(Data records)
· · · · · · ·
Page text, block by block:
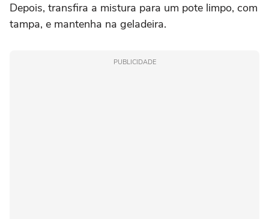
Depois, transfira a mistura para um pote limpo, com
tampa, e mantenha na geladeira.
PUBLICIDADE
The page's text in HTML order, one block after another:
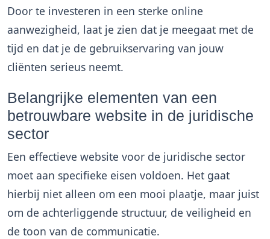
Door te investeren in een sterke online
aanwezigheid, laat je zien dat je meegaat met de
tijd en dat je de gebruikservaring van jouw
cliënten serieus neemt.
Belangrijke elementen van een
betrouwbare website in de juridische
sector
Een effectieve website voor de juridische sector
moet aan specifieke eisen voldoen. Het gaat
hierbij niet alleen om een mooi plaatje, maar juist
om de achterliggende structuur, de veiligheid en
de toon van de communicatie.
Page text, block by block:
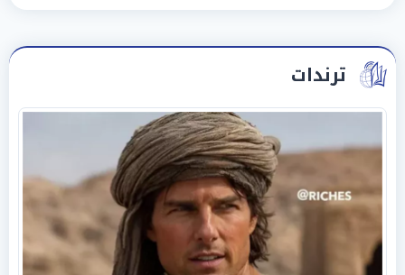
ترندات
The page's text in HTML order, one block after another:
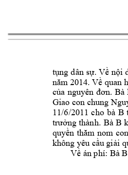
tụng dân sự. Về nội
năm 2014. Về quan
của nguyên đơn. Bà
Giao con chung
11/6/2011 cho bà B
trưởng thành. Bà B
quyền thăm nom con
không yêu cầu giải
Về án phí: Bà
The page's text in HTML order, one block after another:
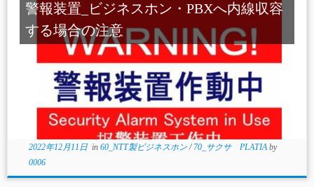
警報装置_ビジネスホン・PBXへ内線収容
する場合の注意
2022年12月11日in 60_NTT製ビジネスホン/ 70_サクサ PLATIAby
0006
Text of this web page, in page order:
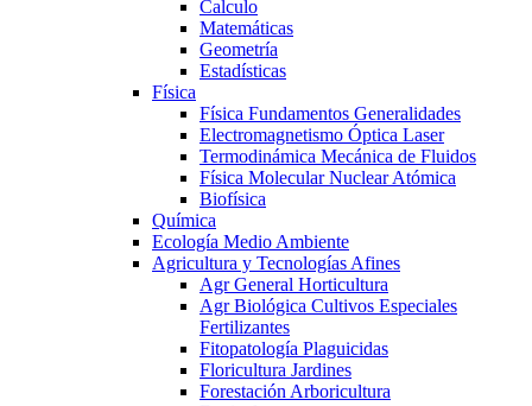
· · · · · · ·
## About this exercise
The result should be the same data as above, line for line, with the pictures gone.

## Result of the exercise
Page text, block by block:
Depois, transfira a mistura para um pote limpo, com
tampa, e mantenha na geladeira.
PUBLICIDADE
The page's text in HTML order, one block after another:
Door te investeren in een sterke online
aanwezigheid, laat je zien dat je meegaat met de
tijd en dat je de gebruikservaring van jouw
cliënten serieus neemt.
Belangrijke elementen van een
betrouwbare website in de juridische
sector
Een effectieve website voor de juridische sector
moet aan specifieke eisen voldoen. Het gaat
hierbij niet alleen om een mooi plaatje, maar juist
om de achterliggende structuur, de veiligheid en
de toon van de communicatie.
Page text, block by block:
ترندات
The page's text in HTML order, one block after another:
tụng dân sự. Về nội
năm 2014. Về quan
của nguyên đơn. Bà
Giao con chung
11/6/2011 cho bà B
trưởng thành. Bà B
quyền thăm nom con
không yêu cầu giải
Về án phí: Bà
The page's text in HTML order, one block after another:
警報装置_ビジネスホン・PBXへ内線収容
する場合の注意
2022年12月11日in 60_NTT製ビジネスホン/ 70_サクサ PLATIAby
0006
Text of this web page, in page order:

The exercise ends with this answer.